• **WORK REQUEST**
Note each line of the entries that includes "MQTT". Then copy those lines.

Entries taken from a collection
--- START ---

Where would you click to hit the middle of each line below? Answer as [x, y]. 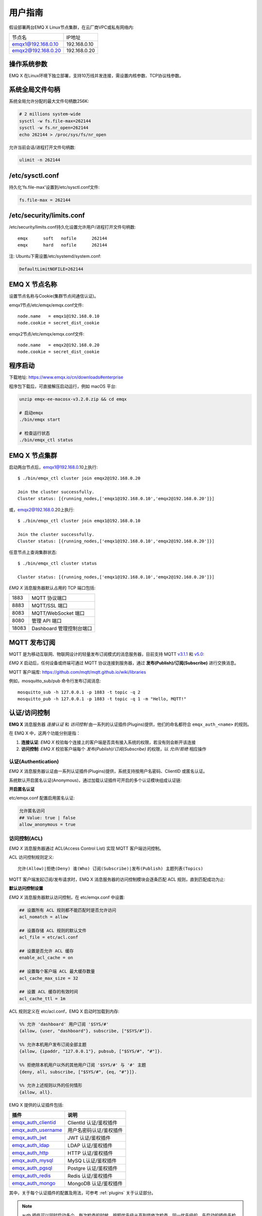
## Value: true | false [48, 818]
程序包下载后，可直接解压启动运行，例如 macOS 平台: [63, 386]
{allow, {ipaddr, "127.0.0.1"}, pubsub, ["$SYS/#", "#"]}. [91, 1051]
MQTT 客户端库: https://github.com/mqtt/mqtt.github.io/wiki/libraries [78, 672]
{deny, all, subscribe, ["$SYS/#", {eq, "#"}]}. [78, 1072]
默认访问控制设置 [26, 888]
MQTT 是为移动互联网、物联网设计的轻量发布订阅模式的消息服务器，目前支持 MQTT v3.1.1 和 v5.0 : [107, 654]
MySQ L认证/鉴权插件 [92, 1161]
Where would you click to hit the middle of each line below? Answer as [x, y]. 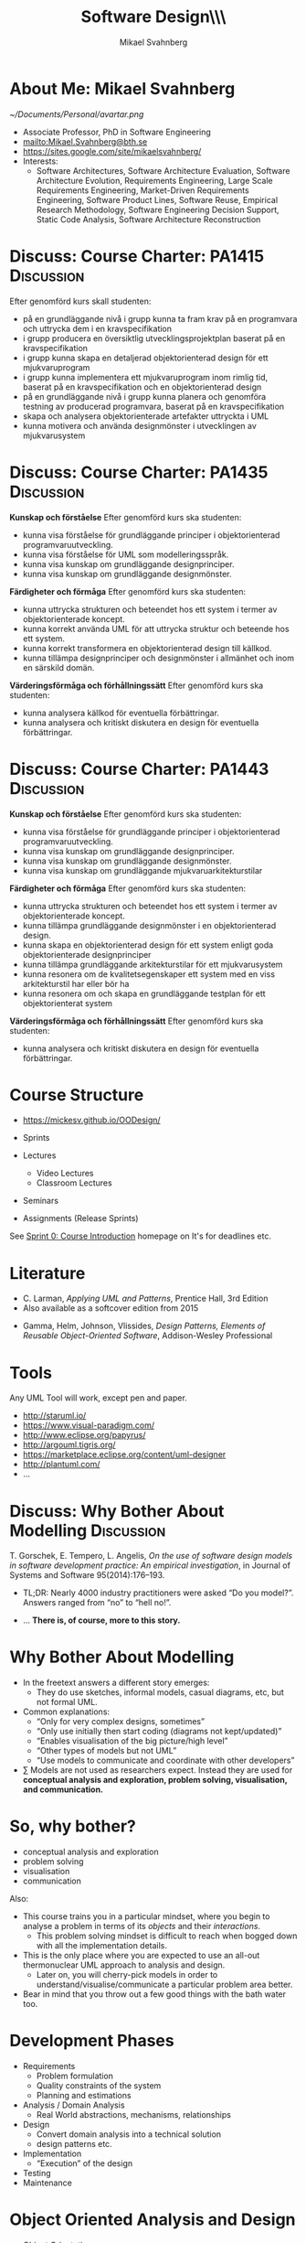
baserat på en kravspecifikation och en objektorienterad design [142, 387]
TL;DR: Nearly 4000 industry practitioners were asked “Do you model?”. [158, 1593]
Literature [47, 1273]
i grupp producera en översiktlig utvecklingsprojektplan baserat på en [154, 338]
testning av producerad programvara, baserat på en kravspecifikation [153, 406]
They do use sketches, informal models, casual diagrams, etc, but [160, 1692]
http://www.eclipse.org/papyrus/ [84, 1435]
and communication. [63, 1789]
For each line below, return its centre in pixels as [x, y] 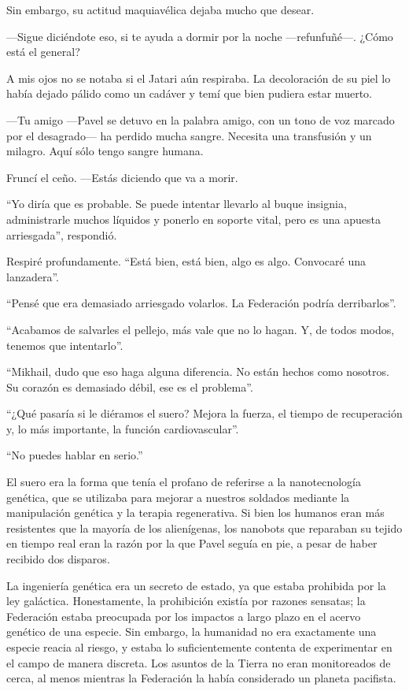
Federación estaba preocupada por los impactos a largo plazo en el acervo [184, 616]
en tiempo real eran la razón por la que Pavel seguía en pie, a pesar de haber [192, 543]
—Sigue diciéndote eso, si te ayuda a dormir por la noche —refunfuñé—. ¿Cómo [200, 36]
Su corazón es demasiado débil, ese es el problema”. [130, 386]
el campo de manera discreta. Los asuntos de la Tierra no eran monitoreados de [199, 662]
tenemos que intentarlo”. [65, 345]
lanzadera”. [33, 276]
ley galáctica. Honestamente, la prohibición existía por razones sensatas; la [186, 601]

--- END ---

• **ANSWER SECTION**
MQTT 客户端库: https://github.com/mqtt/mqtt.github.io/wiki/libraries [78, 672]
MQTT 是为移动互联网、物联网设计的轻量发布订阅模式的消息服务器，目前支持 MQTT v3.1.1 和 v5.0 : [107, 654]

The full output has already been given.